To może będzie trochę głupie pytanie, ale... czy na pewno dobrze wpisujesz url? (-;

 *Quote:*   

> What is “mynewslink.com”? When (not if, but when) you see this
> 
> page, you know that you have made a typing error. This site is called a
> 
> place holder. It has sponsors who want you to think you have reached
> ...

 

Co do DNS - polecam OpenDNS.

----------

## Xywa

 *lazy_bum wrote:*   

> To może będzie trochę głupie pytanie, ale... czy na pewno dobrze wpisujesz url? (-;
> 
> 

 

Na 100% a może na 1000%

Problem jest taki że nawet nie wpisuje url strony - jestem załóżmy na stronie głównej Gentoo - klikam forum - i zamiast forum mam mynewslink.com

Gdy wpisze recznie poprawny adres - też mam tę stronę   :Sad: 

Skasowałem całą zawrtość ~/.opera

Zeemergowałem i uruchomiłem checkrootkit i .......

Po jakimś czasie dalej to samo  :Sad: 

Nie wiem czy to może błąd Opery bo na Mozzilli spokój....

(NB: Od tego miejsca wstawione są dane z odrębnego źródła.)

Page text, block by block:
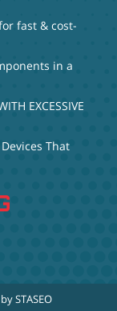
fast & cost-
in a
EXCESSIVE
That
STASEO
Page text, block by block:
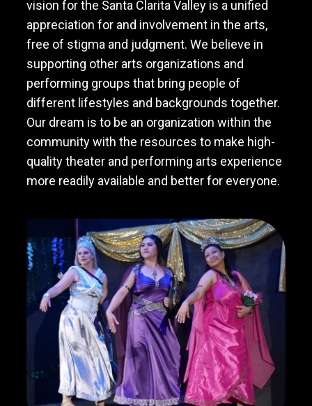
vision for the Santa Clarita Valley is a unified
appreciation for and involvement in the arts,
free of stigma and judgment. We believe in
supporting other arts organizations and
performing groups that bring people of
different lifestyles and backgrounds together.
Our dream is to be an organization within the
community with the resources to make high-
quality theater and performing arts experience
more readily available and better for everyone.
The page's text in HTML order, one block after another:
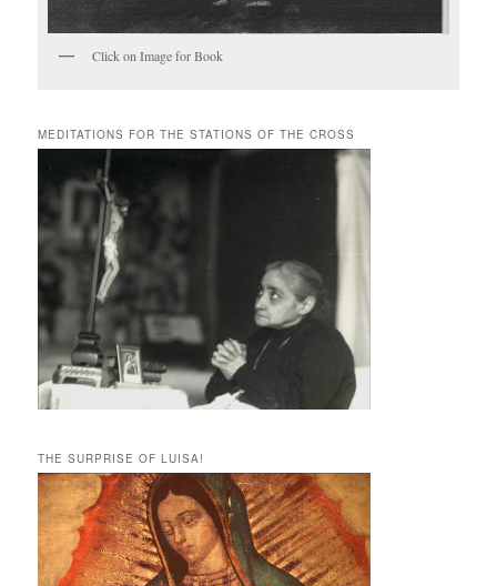
Click on Image for Book
MEDITATIONS FOR THE STATIONS OF THE CROSS
THE SURPRISE OF LUISA!
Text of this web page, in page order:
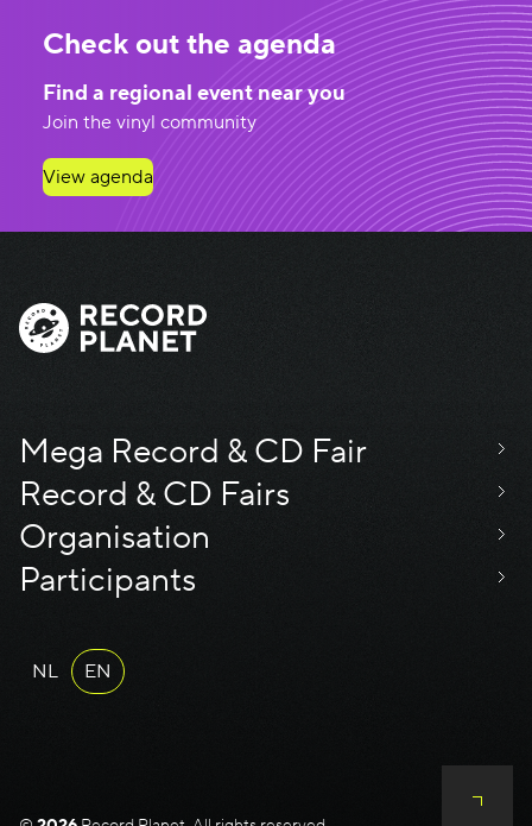
Check out the agenda
Find a regional event near you
Join the vinyl community
View agenda
Mega Record & CD Fair
Record & CD Fairs
Organisation
Participants
NL EN
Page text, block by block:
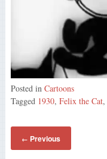
Posted in Cartoons
Tagged 1930, Felix the Cat,
← Previous
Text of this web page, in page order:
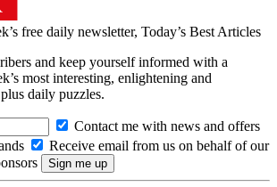
free daily newsletter, Today’s Best Articles
and keep yourself informed with a
most interesting, enlightening and
daily puzzles.
Contact me with news and offers
Receive email from us on behalf of our
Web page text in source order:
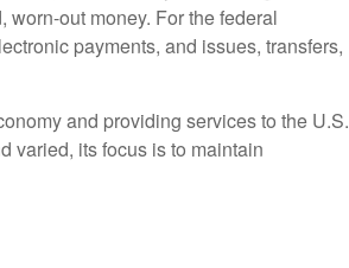
out money. For the federal
payments, and issues, transfers,
and providing services to the U.S.
varied, its focus is to maintain
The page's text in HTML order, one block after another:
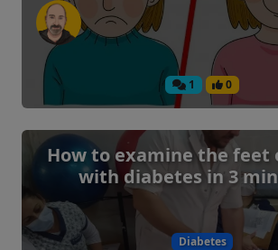
1 0
How to examine the feet
with diabetes in 3
Diabetes
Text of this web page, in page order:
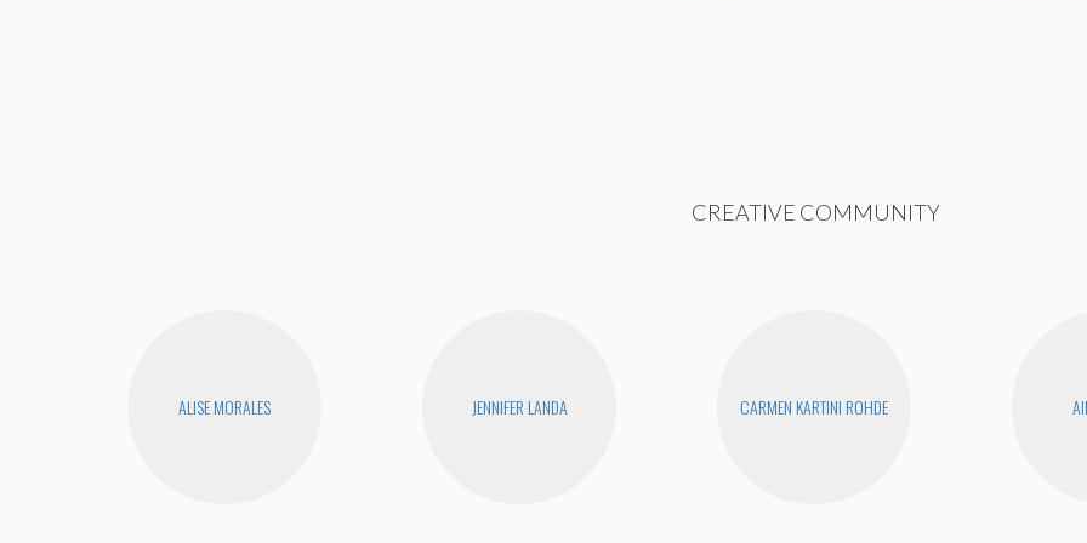
CREATIVE COMMUNITY
ALISE MORALES JENNIFER LANDA CARMEN KARTINI ROHDE
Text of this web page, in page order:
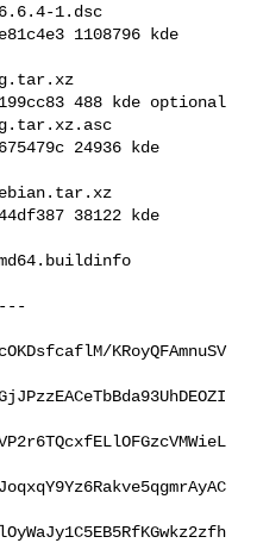
1.dsc
KRoyQFAmnuSV
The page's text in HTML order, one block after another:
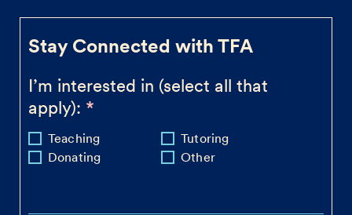
Stay Connected with TFA
I’m interested in (select all that
apply):
Teaching
Tutoring
Donating
Other
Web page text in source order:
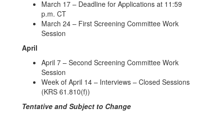
March 17 – Deadline for Applications at 11:59
p.m. CT
March 24 – First Screening Committee Work
Session
April
April 7 – Second Screening Committee Work
Session
Week of April 14 – Interviews – Closed Sessions
(KRS 61.810(f))
Tentative and Subject to Change
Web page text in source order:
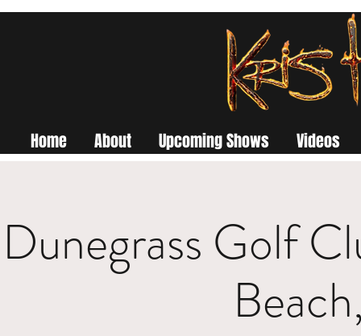
Home About Upcoming Shows Videos
Dunegrass Golf
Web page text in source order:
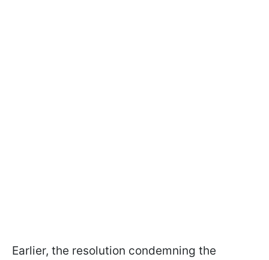
Earlier, the resolution condemning the
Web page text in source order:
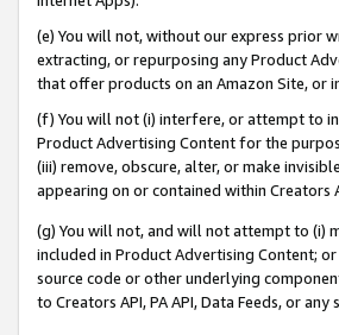
(e) You will not, without our express prior
extracting, or repurposing any Product
that offer products on an Amazon Site, or
(f) You will not (i) interfere, or attempt to
Product Advertising Content for the
(iii) remove, obscure, alter, or make
appearing on or contained within Creators
(g) You will not, and will not attempt to (i)
included in Product Advertising Content;
source code or other underlying
to Creators API, PA API, Data Feeds, or
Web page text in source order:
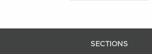
SECTIONS
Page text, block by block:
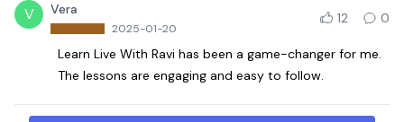
V Vera
2025-01-20
12 0
Learn Live With Ravi has been a game-changer for me.
The lessons are engaging and easy to follow.
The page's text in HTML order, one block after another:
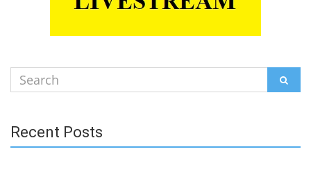
Search
for:
Recent Posts
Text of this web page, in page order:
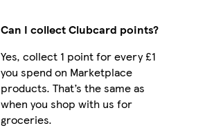
Can I collect Clubcard points?
Yes, collect 1 point for every £1
you spend on Marketplace
products. That’s the same as
when you shop with us for
groceries.

podsumowujać - w url jest poprawny na 100% adres - w oknie przeglądarki całkiem inna strona

p.s. Z chkroota to mnie tylko zaniepokoiło - czy ma ktoś jakiś idee, co to może oznaczać?

 *Quote:*   

> Checking `chkutmp'...  The tty of the following user process(es) were not found
> 
>  in /var/run/utmp !
> 
> ! RUID          PID TTY    CMD
> ...

 

----------